Multi-lane roundabouts have one or more approaches with two approach lanes. The circulating road may have two or more lanes that go partially or completely around the center island. Like a single lane roundabout it is important to slow the speeds before entering the roundabout but the design speeds tend to be a bit higher. In order to prevent sideswipes the entering traffic needs to be turned and straightened back out to for a short distance so that the approach lanes are aligned with the appropriate circulating lanes. Existing lanes need to be marked as to which lanes may or must exit. In short, the right lane can’t continue around the roundabout if the left lane is allowed to exit. This can be shown in the roundabout with pavement markings such as dotted lines, solid lines and arrows.
Pedestrian paths at roundabouts are a bit of a circuitous route compared to a traditional intersection, but they break the crossing movements into smaller parts and often cross less lanes given the capacity of the intersection. The splitter island provides an opportunity for the pedestrian to cross one direction of traffic, and then wait for a break to cross the other direction. One downside of roundabouts, especially multiple lane roundabouts, is that they are more difficult for vision impaired pedestrians to crossing because the vehicle sounds are not oriented in a specific direction relating to the pedestrian paths. At a traditional intersection, most of the vehicles are going either north and south, or east and west which is easier to hear which way the traffic is going.
Bicycles at roundabouts should either act as a car and take the full lane in the roundabout, or act as a pedestrian and cross the roundabout in the crosswalks. Many urban roundabouts will have a ramp for the bicycle to enter and exit the sidewalk or multi-use paths. In no case should a bicycle lane be marked through the roundabout alongside a vehicle lane due to exiting vehicles crossing over the bike lanes.

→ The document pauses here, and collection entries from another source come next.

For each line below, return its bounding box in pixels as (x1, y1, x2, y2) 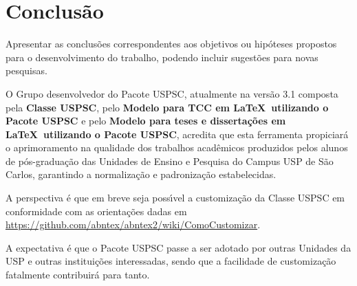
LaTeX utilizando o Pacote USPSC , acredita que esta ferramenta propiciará (6, 126, 349, 141)
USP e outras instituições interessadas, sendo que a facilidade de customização (6, 254, 336, 268)
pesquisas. (6, 63, 47, 78)
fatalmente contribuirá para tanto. (6, 267, 150, 282)
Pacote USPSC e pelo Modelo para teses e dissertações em (6, 113, 286, 128)
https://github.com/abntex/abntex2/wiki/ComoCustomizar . (6, 217, 261, 232)
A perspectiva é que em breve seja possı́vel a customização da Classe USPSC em (6, 190, 345, 205)
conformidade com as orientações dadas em (6, 203, 187, 218)
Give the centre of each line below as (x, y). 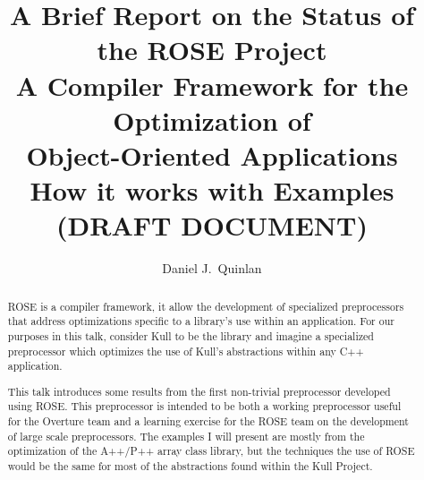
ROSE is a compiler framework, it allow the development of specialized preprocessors (206, 306)
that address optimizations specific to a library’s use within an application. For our (201, 321)
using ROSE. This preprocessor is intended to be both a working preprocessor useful (204, 406)
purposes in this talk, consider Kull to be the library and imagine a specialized (191, 335)
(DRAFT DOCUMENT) (212, 225)
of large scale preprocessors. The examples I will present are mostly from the (186, 436)
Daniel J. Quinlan (212, 268)
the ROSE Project (212, 50)
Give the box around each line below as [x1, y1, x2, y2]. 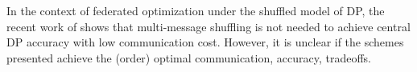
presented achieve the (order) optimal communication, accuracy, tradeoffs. [6, 49, 371, 66]
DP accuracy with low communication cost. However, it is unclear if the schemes [6, 34, 404, 50]
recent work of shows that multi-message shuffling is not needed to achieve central [6, 18, 411, 34]
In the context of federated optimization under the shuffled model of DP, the [6, 2, 385, 18]
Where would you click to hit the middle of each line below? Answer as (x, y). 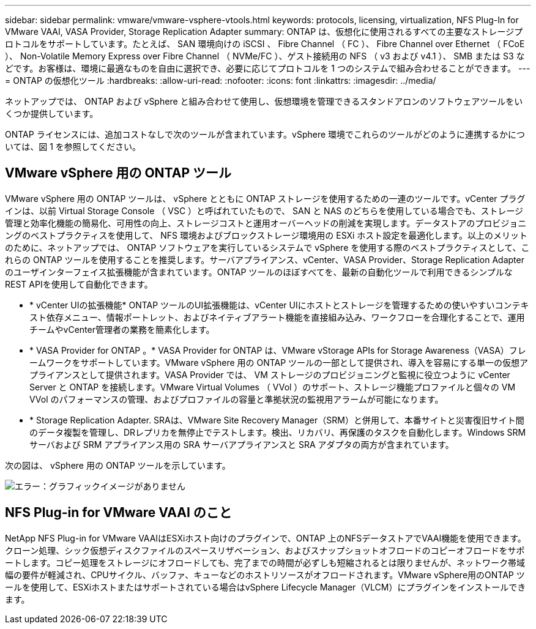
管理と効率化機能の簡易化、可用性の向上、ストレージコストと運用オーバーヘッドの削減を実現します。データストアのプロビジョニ (266, 223)
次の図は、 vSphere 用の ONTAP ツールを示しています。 (118, 465)
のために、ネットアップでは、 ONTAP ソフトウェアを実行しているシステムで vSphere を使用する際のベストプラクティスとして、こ (267, 247)
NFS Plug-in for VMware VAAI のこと (118, 513)
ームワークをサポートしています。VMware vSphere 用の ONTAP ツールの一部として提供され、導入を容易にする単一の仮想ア (279, 362)
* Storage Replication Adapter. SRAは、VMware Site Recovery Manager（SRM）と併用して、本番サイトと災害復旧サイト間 (277, 420)
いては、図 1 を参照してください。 (73, 147)
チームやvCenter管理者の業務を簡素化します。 (122, 329)

Roundabouts tend to be more efficient, that is have less delay than traffic signals or all-way stops. During peak hours, the delay is a function of the design of the roundabout or signal since in either case the delay is going to be a function of the number of lanes; the big efficiency improvement that roundabouts have over signals is in the non-peak hours. During those hours a roundabout is also more equitable since the side street traffic doesn't have to wait on the signal to change.
Roundabouts are generally much safer than traditional intersections, primarily because of the operating speeds are lower and there are fewer conflicts. Overall number of crashes are reduced about 35%. The biggest safety gains are in injury crashes where injuries are reduced about 75%. Single lane roundabouts tend to be safer than multi-lane roundabouts. See NCHCP Report 672 chapter 5 for more information on roundabout safety.
Roundabouts shouldn’t be installed everywhere since they are costly, but they should be considered as an alternative anytime a new intersection is created. Another good time to consider them is when there is a congestion problem at an existing intersection and traffic signal or multiple way stop warrants are satisfied. Roundabouts tend to work better with equal flows on the various legs and there is sufficient storage between intersections. When there is insufficient downstream storage, the roundabout can lock up because circulating vehicles can't leave the roundabout.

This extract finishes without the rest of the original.